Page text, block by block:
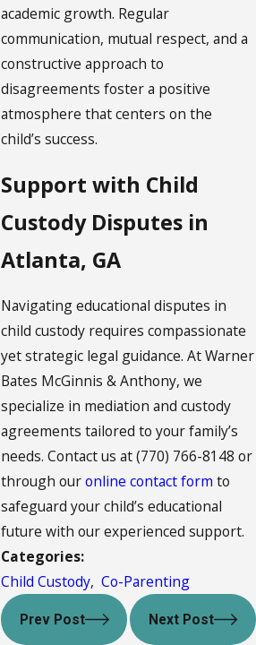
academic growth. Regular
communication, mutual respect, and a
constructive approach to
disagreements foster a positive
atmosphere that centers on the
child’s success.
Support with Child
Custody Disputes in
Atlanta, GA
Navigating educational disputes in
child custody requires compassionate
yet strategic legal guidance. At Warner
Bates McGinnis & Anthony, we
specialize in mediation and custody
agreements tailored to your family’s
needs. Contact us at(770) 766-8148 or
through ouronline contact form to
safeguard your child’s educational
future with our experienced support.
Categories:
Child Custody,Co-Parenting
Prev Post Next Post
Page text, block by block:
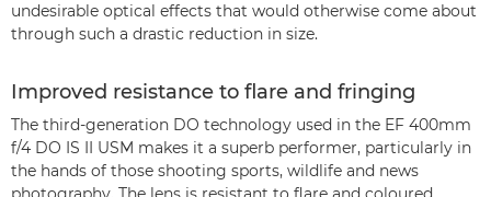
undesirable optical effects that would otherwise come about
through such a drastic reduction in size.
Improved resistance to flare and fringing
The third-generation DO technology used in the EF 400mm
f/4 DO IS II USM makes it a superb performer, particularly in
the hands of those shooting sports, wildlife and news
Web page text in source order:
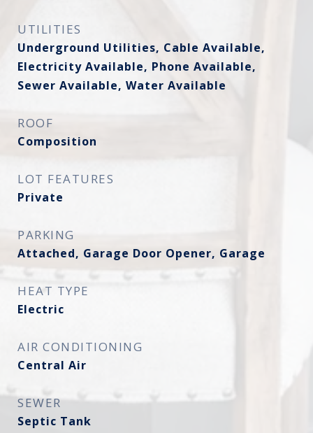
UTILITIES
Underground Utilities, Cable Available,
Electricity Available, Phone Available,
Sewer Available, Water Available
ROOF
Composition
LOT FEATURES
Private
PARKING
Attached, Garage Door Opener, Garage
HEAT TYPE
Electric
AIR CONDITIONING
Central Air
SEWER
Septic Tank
...
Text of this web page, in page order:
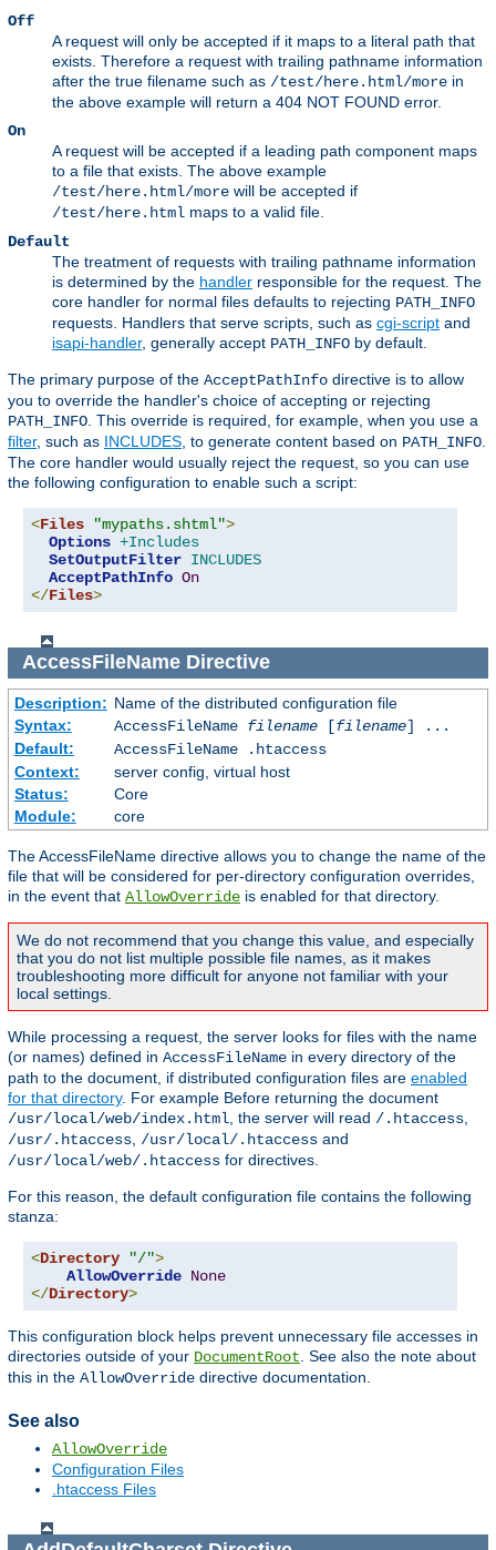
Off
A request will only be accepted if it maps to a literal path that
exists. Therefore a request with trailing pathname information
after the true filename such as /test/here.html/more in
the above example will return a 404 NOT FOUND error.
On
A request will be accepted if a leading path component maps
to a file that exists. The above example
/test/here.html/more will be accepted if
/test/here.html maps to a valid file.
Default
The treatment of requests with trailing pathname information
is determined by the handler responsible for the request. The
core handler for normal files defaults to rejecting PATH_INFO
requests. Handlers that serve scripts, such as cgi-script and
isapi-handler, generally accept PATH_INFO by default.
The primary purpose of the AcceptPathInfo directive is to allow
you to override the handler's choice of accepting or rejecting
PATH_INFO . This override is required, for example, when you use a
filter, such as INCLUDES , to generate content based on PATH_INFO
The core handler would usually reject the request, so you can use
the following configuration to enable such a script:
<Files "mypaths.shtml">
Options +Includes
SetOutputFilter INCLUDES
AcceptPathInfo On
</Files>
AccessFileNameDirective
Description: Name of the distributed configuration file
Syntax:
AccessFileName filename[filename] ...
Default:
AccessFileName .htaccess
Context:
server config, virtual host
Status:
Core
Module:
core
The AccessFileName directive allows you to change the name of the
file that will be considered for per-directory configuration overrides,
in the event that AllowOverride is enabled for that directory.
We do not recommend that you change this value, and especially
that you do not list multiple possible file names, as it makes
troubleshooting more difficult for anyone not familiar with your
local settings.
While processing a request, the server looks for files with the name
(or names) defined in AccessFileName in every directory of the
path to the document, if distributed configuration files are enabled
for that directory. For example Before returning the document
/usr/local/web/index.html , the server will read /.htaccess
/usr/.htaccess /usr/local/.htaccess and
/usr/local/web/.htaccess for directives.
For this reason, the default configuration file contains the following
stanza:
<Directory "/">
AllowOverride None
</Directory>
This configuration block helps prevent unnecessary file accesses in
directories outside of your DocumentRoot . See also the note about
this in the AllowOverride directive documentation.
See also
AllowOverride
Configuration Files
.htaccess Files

Task details:
Copy out only the lines above from the one with "file that will" to the one with "local settings.", inclusive, exactly as they stand.

Result for this task:
file that will be considered for per-directory configuration overrides,
in the event that AllowOverride is enabled for that directory.
We do not recommend that you change this value, and especially
that you do not list multiple possible file names, as it makes
troubleshooting more difficult for anyone not familiar with your
local settings.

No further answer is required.